- Interactive map of Hong
- Hong Location within Nigeria
- Coordinates: 10°13′54″N 12°55′49″E﻿ / ﻿10.23167°N 12.93028°E
- Country: Nigeria
- State: Adamawa State

Area
- • Total: 2,588 km^{2} (999 sq mi)

Population (2022)
- • Total: 260,900
- • Density: 100.8/km^{2} (261.1/sq mi)
- Time zone: UTC+1 (WAT)

= Hong, Nigeria =

Hong is a town and a Local Government Area in Adamawa State, Nigeria. Hong is the capital city of the Holba (Kilba) ethnic group with some other ethnic group and tribes such as the Marghi, Kamwe and Fulani.

==Demography==
In a 2022 demographic survey of Internally displaced persons (IDPs), the area was found to be dominantly Kilba (Holba).
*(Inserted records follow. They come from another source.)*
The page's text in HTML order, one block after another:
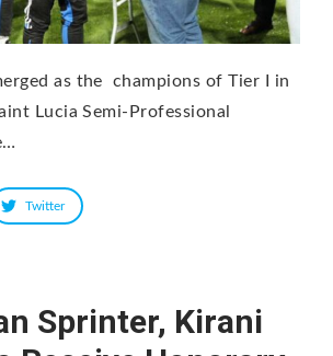
as the champions of Tier I in
Lucia Semi-Professional
Twitter
Sprinter, Kirani
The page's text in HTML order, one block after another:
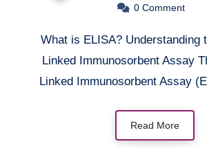
0 Comment
What is ELISA? Understanding the Enzyme-
Linked Immunosorbent Assay
Linked Immunosorbent Assay
Read More
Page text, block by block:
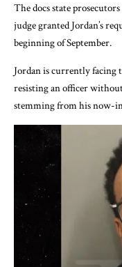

The most commonly reported languages (spoken at homes and places of primary residence) present in the local government area were; Kilba/South Marghi – 85.3%, Kamwe – 5.5%, Hausa – 3.4%, Fulfulde, specifically Eastern or Adamawa Fulfulde – 2.8%, Yoruba – 1.2%, Marghi – 1.2% and English – 0.5%.
This data was not obtained from a nationally co-ordinated population headcount. The last time Nigeria included ethnic and linguistic data in its enumeration parameters was in the national census of 1963.

==Climate==
In Hong, the wet season is oppressive and overcast, the dry season is partly cloudy, and it is hot year round. Over the course of the year, the temperature typically varies from 59 °F to 101 °F and is rarely below 54 °F or above 107 F.

== Government and infrastructure ==
The local government administrative headquarters is located within Hong.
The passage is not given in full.